XML FormatAlthough NXT tools have been developed to make extracting data from the corpus easier, the corpus is released in standard, W3C conformant, XML format. Users familiar with XML are therefore free to use tools they are used to to extract information from the corpus. In order to make this easier, we give a short description of the file-naming system used here.
The overall structure of the corpus is described in the metadata file, which is equivalent to a DTD. This describes the coding and signals files in the corpus and their location (in relation to the metadata file). The elements allowed in each type of coding file, the attributes of each element, and the values allowed for each attribute are listed.
There are two types of coding file, agent codings and interaction codings. For the interaction codings there is one file for each type of coding per Switchboard conversation, e.g. sw2020.coreference.xml. This gives the conversation ID (as per the original Switchboard release), and the type of coding. For agent codings, these files are split by speaker, e.g. sw2020.A.syntax.xml and sw2020.B.syntax.xml. This was done where there could be temporal overlap between speakers.
Within each coding file, elements allowed for that type of coding are listed. Each element has a unique nite:id, along with its allowed attributes. Parent-child relationships are shown directly by nesting in the XML, or by a nite:child reference to the child element using its nite:id, e.g.:
<nt nite:start="72.593375" nite:end="73.795875" cat="PP" nite:id="s12_509" wc="3">
<nt nite:start="73.153375" nite:end="73.795875" cat="NP" nite:id="s12_510" wc="2">
Pointer relationships are shown using a nite:pointer reference to the element pointed at using its nite:id, e.g.:
<accent nite:id="sw2145.A.acc1.aw8" nite:start="1.302278" nite:end="1.302278" strength="full">
<nite:pointer role="at" href="sw2145.A.phonwords.xml#id(ms2A_pw4)"/>
For more details refer to the NXT documentation.

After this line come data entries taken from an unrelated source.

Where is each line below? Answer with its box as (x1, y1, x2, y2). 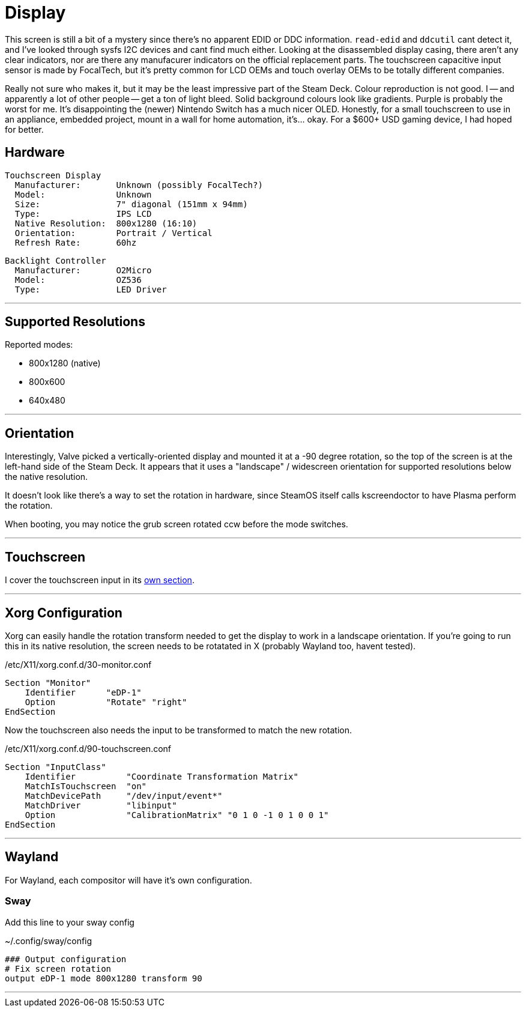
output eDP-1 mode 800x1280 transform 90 (5, 973, 202, 983)
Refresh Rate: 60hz (14, 237, 137, 247)
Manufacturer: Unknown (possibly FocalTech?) (14, 180, 263, 190)
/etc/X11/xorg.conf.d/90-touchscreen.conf (5, 743, 172, 754)
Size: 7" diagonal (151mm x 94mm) (14, 199, 248, 209)
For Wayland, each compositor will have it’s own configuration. (5, 874, 252, 885)
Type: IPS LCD (14, 208, 152, 219)
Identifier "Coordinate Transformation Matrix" (25, 771, 298, 781)
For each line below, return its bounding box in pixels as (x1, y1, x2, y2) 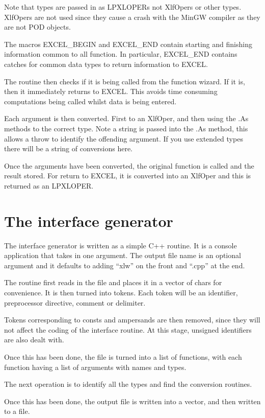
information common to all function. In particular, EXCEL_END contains (4, 49, 237, 59)
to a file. (4, 406, 30, 416)
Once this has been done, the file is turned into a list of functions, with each (4, 351, 242, 362)
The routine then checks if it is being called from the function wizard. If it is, (4, 76, 245, 86)
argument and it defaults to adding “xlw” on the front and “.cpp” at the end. (4, 260, 245, 270)
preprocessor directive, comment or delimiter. (4, 297, 146, 308)
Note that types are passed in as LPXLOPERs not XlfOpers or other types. (4, 2, 242, 12)
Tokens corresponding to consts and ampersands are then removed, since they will (4, 314, 260, 325)
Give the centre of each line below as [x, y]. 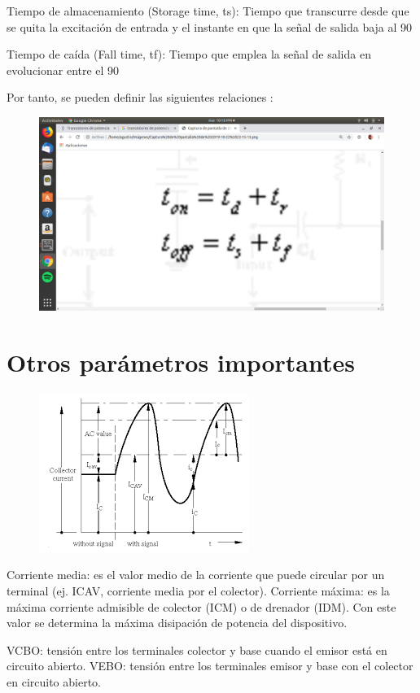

TGrep2 FormatThe NXT data structure is very flexible, allowing a multi-rooted tree where each node can have many types of parents, unordered with respect to each other (as can be seen in the NXT Switchboard structure). To accomodate this, the NXT query language is very powerful, and therefore not as computationally efficient, as more restrictive query languages. As such, it can prove to be (necessarily) slow when queries get complex. Users who only wish to build queries involving syntactic relationships, or involving very complex syntactic relationships in conjunction with minimal information from other layers of annotation, may wish to use the corpus in tgrep2 format. The tgrep2 query language assumes a strictly hierarchical tree structure, and is therefore much faster than NXT.
We have previously prepared a version of the corpus in tgrep2 format that is a translation of the NXT syntax and terminal files, but we have not released it because it is based on a quite old version of the corpus. Changes in the corpus representation over the years means that the scripts for constructing it no longer just work. We do, however, have a pretty good idea of how to fix them and whilst we don't need the format ourselves, it's not a major task. If you wish to have the corpus in tgrep2 format, get in touch and we can explain what would be required.